- Born: 1969 (age 56–57) Lucerne, Switzerland
- Other name: The Death-Keeper of Lucerne
- Conviction: Murder
- Criminal penalty: Life imprisonment

Details
- Victims: 22
- Span of crimes: 1995–2001
- Country: Switzerland

= Roger Andermatt =

Swiss serial killer (born 1969)

Roger Andermatt (born 1969), known as The Death-Keeper of Lucerne, is a Swiss serial killer. With 22 claimed victims between 1995 and 2001, he is the most prolific serial killer in Swiss criminal history.

== Life ==
Andermatt worked as a nurse in various retirement homes in central Switzerland, including the Eichhof retirement home in Lucerne. All his victims were in need of care. The murders were noticed by an accumulation of deaths in certain homes. The victims in question's bodies were exhumed and autopsied in 2001. Andermatt was also known as a dance teacher and a DJ by the name "R.O-Gee".

Andermatt was convicted on 28 January 2005, by the Lucerne Criminal Court for murder in 22 cases, attempted murder in three cases and unfinished murder in two cases with resignation and life imprisonment.
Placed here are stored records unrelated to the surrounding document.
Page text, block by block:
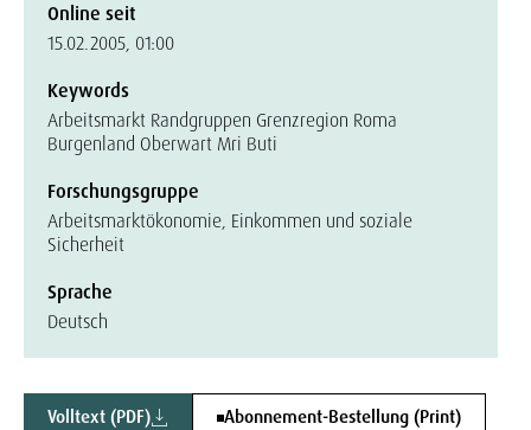
Online seit
15.02.2005, 01:00
Keywords
Arbeitsmarkt Randgruppen Grenzregion Roma
Burgenland Oberwart Mri Buti
Forschungsgruppe
Arbeitsmarktökonomie, Einkommen und soziale
Sicherheit
Sprache
Deutsch
Volltext (PDF) Abonnement-Bestellung (Print)
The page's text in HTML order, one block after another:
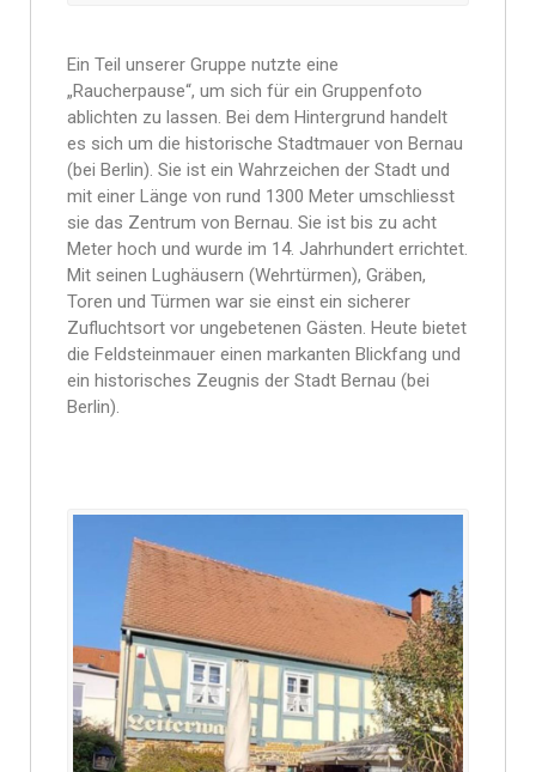
Ein Teil unserer Gruppe nutzte eine
„Raucherpause“, um sich für ein Gruppenfoto
ablichten zu lassen. Bei dem Hintergrund handelt
es sich um die historische Stadtmauer von Bernau
(bei Berlin). Sie ist ein Wahrzeichen der Stadt und
mit einer Länge von rund 1300 Meter umschliesst
sie das Zentrum von Bernau. Sie ist bis zu acht
Meter hoch und wurde im 14. Jahrhundert errichtet.
Mit seinen Lughäusern (Wehrtürmen), Gräben,
Toren und Türmen war sie einst ein sicherer
Zufluchtsort vor ungebetenen Gästen. Heute bietet
die Feldsteinmauer einen markanten Blickfang und
ein historisches Zeugnis der Stadt Bernau (bei
Berlin).

Thus, the court's punishment was above the prosecutor's request, and, in particular, did not follow the line of defense (killing out of sympathy).

On 15 February 2006, the sentence was upheld at a second hearing. The Lucerne High Court convicted Andermatt but only in seven murder cases. The remaining 15 cases were classified as deliberate killings. There are also three completed and two unfinished killing attempts. Owing to the high number of victims, the court decided to sentence Andermatt to life imprisonment.

Andermatt confessed to the murders, but claims to have acted out of compassion. He also complained that he and the nursing team had been overwhelmed.